Task - In how many lines of the records does "bathroom" appear? Answer with one number.

Entries shown -
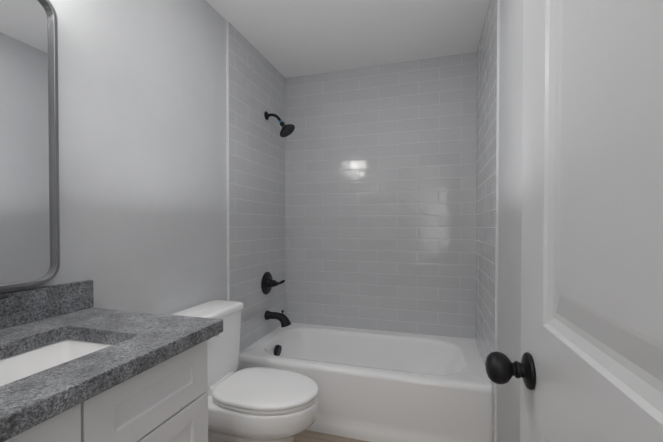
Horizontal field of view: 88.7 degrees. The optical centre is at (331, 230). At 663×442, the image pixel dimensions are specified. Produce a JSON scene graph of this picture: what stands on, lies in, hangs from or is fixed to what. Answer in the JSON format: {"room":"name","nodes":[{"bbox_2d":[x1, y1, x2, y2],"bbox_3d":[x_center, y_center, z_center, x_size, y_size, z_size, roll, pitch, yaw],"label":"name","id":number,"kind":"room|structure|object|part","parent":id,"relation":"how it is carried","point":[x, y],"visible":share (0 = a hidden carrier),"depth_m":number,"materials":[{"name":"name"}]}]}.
{"room":"bathroom","nodes":[
{"label":"bathroom","id":0,"kind":"room"},
{"bbox_2d":[0,0,226,313],"bbox_3d":[-0.801,-0.042,1.682,0.100,2.440,2.700,0,1,17],"label":"wall","id":1,"kind":"structure","parent":0,"point":[142,112],"depth_m":1.46,"materials":[{"name":"grey paint"}]},
{"bbox_2d":[0,0,59,289],"bbox_3d":[-0.994,-0.283,0.799,0.036,0.905,0.640,0,1,17],"label":"mirror","id":2,"kind":"object","parent":1,"relation":"attached to","point":[29,197],"visible":1,"depth_m":1.03,"materials":[{"name":"grey mirror"}]},
{"bbox_2d":[0,280,93,328],"bbox_3d":[-0.992,0.233,0.834,0.022,0.100,0.830,0,1,17],"label":"backsplash","id":3,"kind":"structure","parent":1,"relation":"attached to","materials":[{"name":"grey stone"}]},
{"bbox_2d":[226,20,229,300],"bbox_3d":[-0.629,-0.047,2.063,0.010,2.440,0.011,0,1,17],"label":"trim","id":4,"kind":"structure","parent":1,"relation":"attached to","point":[227,109],"depth_m":2.05,"materials":[{"name":"white paint"}]},
{"bbox_2d":[229,22,285,351],"bbox_3d":[-0.509,-0.243,2.463,0.008,2.058,0.830,0,1,17],"label":"wall tile","id":5,"kind":"structure","parent":1,"relation":"attached to","point":[257,232],"depth_m":2.37,"materials":[{"name":"grey tile"}]},
{"bbox_2d":[261,272,284,294],"bbox_3d":[-0.412,0.393,2.510,0.152,0.170,0.170,0,1,17],"label":"shower valve","id":6,"kind":"object","parent":5,"relation":"attached to","point":[268,283],"visible":1,"depth_m":2.50,"materials":[{"name":"black metal"}]},
{"bbox_2d":[265,310,290,326],"bbox_3d":[-0.391,0.648,2.507,0.196,0.125,0.076,0,1,17],"label":"tub spout","id":7,"kind":"object","parent":5,"relation":"attached to","point":[283,319],"visible":1,"depth_m":2.49,"materials":[{"name":"black metal"}]},
{"bbox_2d":[264,111,294,136],"bbox_3d":[-0.378,-0.784,2.485,0.223,0.198,0.128,0,1,17],"label":"shower head","id":8,"kind":"object","parent":5,"relation":"attached to","point":[287,130],"visible":1,"depth_m":2.47},
{"bbox_2d":[239,326,280,353],"bbox_3d":[-0.493,0.784,2.504,0.006,0.008,0.752,0,1,17],"label":"trim","id":9,"kind":"structure","parent":1,"relation":"attached to","point":[259,340],"depth_m":2.42,"materials":[{"name":"white paint"}]},
{"bbox_2d":[294,430,368,441],"bbox_3d":[-0.005,1.215,0.700,2.800,0.050,4.150,0,1,17],"label":"floor","id":10,"kind":"structure","parent":0,"point":[307,436],"depth_m":1.92,"materials":[{"name":"wood"}]},
{"bbox_2d":[0,280,222,441],"bbox_3d":[-0.732,0.642,0.761,0.566,1.094,0.830,0,1,17],"label":"bathroom vanity","id":11,"kind":"object","parent":10,"relation":"on","point":[75,366],"visible":1,"depth_m":0.88,"materials":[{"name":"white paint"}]},
{"bbox_2d":[0,295,8,299],"bbox_3d":[-0.870,0.189,0.788,0.190,0.189,0.260,0,1,17],"label":"faucet","id":12,"kind":"object","parent":11,"relation":"on","point":[1,296],"depth_m":0.92,"materials":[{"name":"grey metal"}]},
{"bbox_3d":[-0.564,0.703,0.504,0.020,0.730,0.377,0,1,17],"label":"door","id":13,"kind":"part","parent":11,"relation":"part of","materials":[{"name":"white paint"}]},
{"bbox_2d":[0,339,110,385],"bbox_3d":[-0.718,0.403,0.743,0.325,0.156,0.510,0,1,17],"label":"sink","id":14,"kind":"object","parent":11,"relation":"in","point":[17,364],"depth_m":0.94,"materials":[{"name":"white ceramic"}]},
{"bbox_3d":[-0.451,0.417,0.873,0.020,0.167,0.391,0,1,17],"label":"drawer","id":15,"kind":"part","parent":11,"relation":"part of","materials":[{"name":"white paint"}]},
{"bbox_3d":[-0.451,0.643,0.876,0.020,0.274,0.391,0,1,17],"label":"drawer","id":16,"kind":"part","parent":11,"relation":"part of","materials":[{"name":"white paint"}]},
{"bbox_2d":[169,300,318,441],"bbox_3d":[-0.397,0.784,1.633,0.692,0.789,0.410,0,1,17],"label":"toilet","id":17,"kind":"object","parent":10,"relation":"on","point":[258,404],"visible":0.67,"depth_m":1.53,"materials":[{"name":"white ceramic"}]},
{"bbox_3d":[-0.628,0.579,1.700,0.210,0.380,0.410,0,1,17],"label":"tank","id":18,"kind":"part","parent":17,"relation":"part of","materials":[{"name":"white ceramic"}]},
{"bbox_2d":[237,324,492,441],"bbox_3d":[0.213,0.981,2.288,1.496,0.380,0.774,0,1,17],"label":"tub","id":19,"kind":"object","parent":10,"relation":"on","point":[374,386],"visible":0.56,"depth_m":1.95,"materials":[{"name":"white ceramic"}]},
{"bbox_2d":[206,0,488,77],"bbox_3d":[-0.005,-1.274,0.669,2.800,0.050,4.150,0,1,17],"label":"ceiling","id":20,"kind":"structure","parent":0,"point":[289,38],"depth_m":2.14,"materials":[{"name":"white paint"}]},
{"bbox_2d":[497,0,522,441],"bbox_3d":[0.731,-0.036,1.220,0.100,2.440,2.700,0,1,17],"label":"wall","id":21,"kind":"structure","parent":0,"point":[510,187],"depth_m":1.38,"materials":[{"name":"grey paint"}]},
{"bbox_2d":[474,339,492,387],"bbox_3d":[0.922,0.789,2.077,0.006,0.008,0.752,0,1,17],"label":"trim","id":22,"kind":"structure","parent":21,"relation":"attached to","point":[483,363],"depth_m":2.02,"materials":[{"name":"white paint"}]},
{"bbox_2d":[475,0,496,392],"bbox_3d":[0.920,-0.237,2.033,0.008,2.058,0.830,0,1,17],"label":"wall tile","id":23,"kind":"structure","parent":21,"relation":"attached to","point":[486,105],"depth_m":1.94,"materials":[{"name":"grey tile"}]},
{"bbox_2d":[493,390,494,441],"bbox_3d":[0.808,0.987,1.676,0.008,0.382,0.052,0,1,17],"label":"wall tile","id":24,"kind":"structure","parent":21,"relation":"attached to","point":[493,415],"depth_m":1.69,"materials":[{"name":"grey tile"}]},
{"bbox_2d":[494,0,499,441],"bbox_3d":[0.798,-0.041,1.633,0.010,2.440,0.011,0,1,17],"label":"trim","id":25,"kind":"structure","parent":21,"relation":"attached to","point":[497,192],"depth_m":1.63,"materials":[{"name":"white paint"}]},
{"bbox_3d":[0.340,-0.055,2.696,1.500,2.440,0.100,0,1,17],"label":"wall","id":26,"kind":"structure","parent":0,"visible":0},
{"bbox_2d":[285,52,476,338],"bbox_3d":[0.324,-0.245,2.642,1.484,2.058,0.008,0,1,17],"label":"wall tile","id":27,"kind":"structure","parent":26,"relation":"attached to","point":[380,186],"depth_m":2.61,"materials":[{"name":"grey tile"}]},
{"bbox_2d":[291,323,473,339],"bbox_3d":[0.322,0.782,2.648,1.484,0.008,0.006,0,1,17],"label":"trim","id":28,"kind":"structure","parent":26,"relation":"attached to","point":[383,331],"depth_m":2.62,"materials":[{"name":"white paint"}]},
{"bbox_3d":[-0.203,-0.021,0.029,2.600,2.440,0.120,0,1,17],"label":"wall","id":29,"kind":"structure","parent":0,"visible":0},
{"bbox_2d":[520,0,662,441],"bbox_3d":[0.313,0.174,0.337,0.055,2.018,0.761,0,1,17],"label":"door","id":30,"kind":"structure","parent":29,"relation":"in","point":[592,242],"depth_m":0.41,"materials":[{"name":"white paint"}]},
{"bbox_2d":[485,351,535,389],"bbox_3d":[0.395,0.266,0.637,0.192,0.067,0.068,0,1,17],"label":"door knob","id":31,"kind":"object","parent":30,"relation":"attached to","point":[501,368],"depth_m":0.64,"materials":[{"name":"black metal"}]}
]}

Response for this exercise - 3